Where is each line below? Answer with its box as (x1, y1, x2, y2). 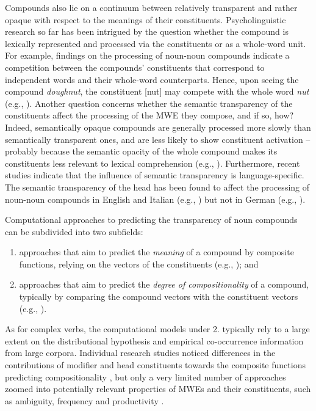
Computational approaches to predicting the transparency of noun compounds (5, 213, 298, 226)
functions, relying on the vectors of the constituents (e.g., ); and (19, 257, 259, 270)
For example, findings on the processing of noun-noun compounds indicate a (5, 49, 290, 62)
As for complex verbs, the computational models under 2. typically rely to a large (5, 322, 310, 335)
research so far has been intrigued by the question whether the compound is (5, 25, 289, 38)
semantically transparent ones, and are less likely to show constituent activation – (5, 133, 311, 145)
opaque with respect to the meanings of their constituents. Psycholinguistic (5, 13, 286, 26)
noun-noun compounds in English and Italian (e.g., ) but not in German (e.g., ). (5, 192, 306, 205)
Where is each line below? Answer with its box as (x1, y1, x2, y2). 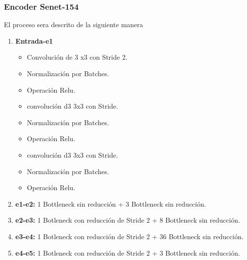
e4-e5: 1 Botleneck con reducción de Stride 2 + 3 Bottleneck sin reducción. (15, 247, 240, 258)
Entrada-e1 (15, 35, 53, 46)
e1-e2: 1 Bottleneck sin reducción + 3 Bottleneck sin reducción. (15, 198, 206, 209)
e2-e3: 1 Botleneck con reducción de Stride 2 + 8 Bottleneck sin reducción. (15, 215, 240, 225)
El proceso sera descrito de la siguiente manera (4, 19, 143, 30)
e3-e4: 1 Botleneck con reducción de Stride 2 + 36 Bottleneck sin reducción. (15, 231, 244, 241)
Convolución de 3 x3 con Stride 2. (27, 52, 128, 62)
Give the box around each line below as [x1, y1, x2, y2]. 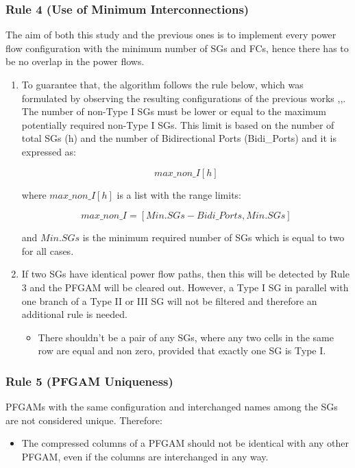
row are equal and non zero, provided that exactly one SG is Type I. [38, 343, 326, 358]
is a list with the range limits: [117, 187, 242, 201]
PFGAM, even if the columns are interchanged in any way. [21, 449, 269, 463]
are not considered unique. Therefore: [5, 412, 162, 427]
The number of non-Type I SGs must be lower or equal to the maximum [21, 104, 326, 119]
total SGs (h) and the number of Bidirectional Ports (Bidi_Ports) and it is [21, 131, 336, 145]
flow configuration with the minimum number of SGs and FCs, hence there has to [5, 40, 349, 55]
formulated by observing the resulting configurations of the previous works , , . [21, 90, 346, 105]
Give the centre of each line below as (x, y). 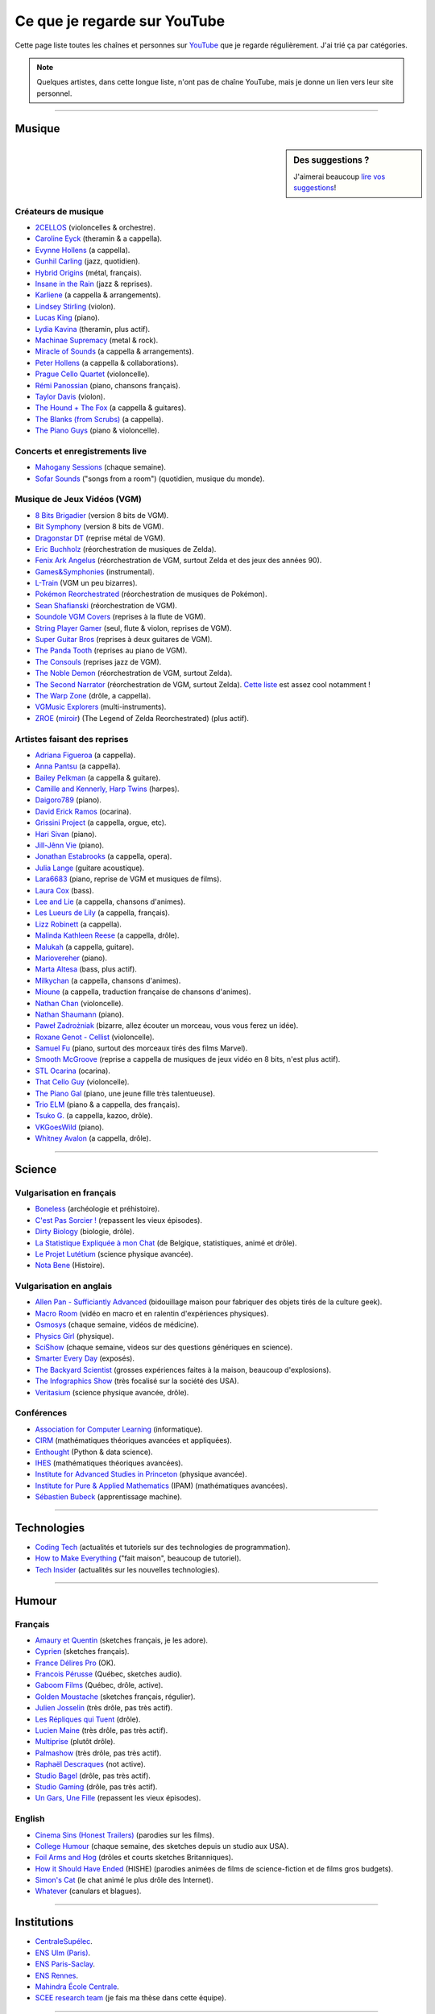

EXERCISE DESCRIPTION>
Please give the records again word for word, omitting all images.

EXERCISE RESPONSE>
Where is each line below? Answer with its box as (x1, y1, x2, y2). 
Computational approaches to predicting the transparency of noun compounds (5, 213, 298, 226)
functions, relying on the vectors of the constituents (e.g., ); and (19, 257, 259, 270)
For example, findings on the processing of noun-noun compounds indicate a (5, 49, 290, 62)
As for complex verbs, the computational models under 2. typically rely to a large (5, 322, 310, 335)
research so far has been intrigued by the question whether the compound is (5, 25, 289, 38)
semantically transparent ones, and are less likely to show constituent activation – (5, 133, 311, 145)
opaque with respect to the meanings of their constituents. Psycholinguistic (5, 13, 286, 26)
noun-noun compounds in English and Italian (e.g., ) but not in German (e.g., ). (5, 192, 306, 205)
Where is each line below? Answer with its box as (x1, y1, x2, y2). 
e4-e5: 1 Botleneck con reducción de Stride 2 + 3 Bottleneck sin reducción. (15, 247, 240, 258)
Entrada-e1 (15, 35, 53, 46)
e1-e2: 1 Bottleneck sin reducción + 3 Bottleneck sin reducción. (15, 198, 206, 209)
e2-e3: 1 Botleneck con reducción de Stride 2 + 8 Bottleneck sin reducción. (15, 215, 240, 225)
El proceso sera descrito de la siguiente manera (4, 19, 143, 30)
e3-e4: 1 Botleneck con reducción de Stride 2 + 36 Bottleneck sin reducción. (15, 231, 244, 241)
Convolución de 3 x3 con Stride 2. (27, 52, 128, 62)
Give the box around each line below as [x1, y1, x2, y2]. 
row are equal and non zero, provided that exactly one SG is Type I. [38, 343, 326, 358]
is a list with the range limits: [117, 187, 242, 201]
PFGAM, even if the columns are interchanged in any way. [21, 449, 269, 463]
are not considered unique. Therefore: [5, 412, 162, 427]
The number of non-Type I SGs must be lower or equal to the maximum [21, 104, 326, 119]
total SGs (h) and the number of Bidirectional Ports (Bidi_Ports) and it is [21, 131, 336, 145]
flow configuration with the minimum number of SGs and FCs, hence there has to [5, 40, 349, 55]
formulated by observing the resulting configurations of the previous works , , . [21, 90, 346, 105]
Give the centre of each line below as (x, y). 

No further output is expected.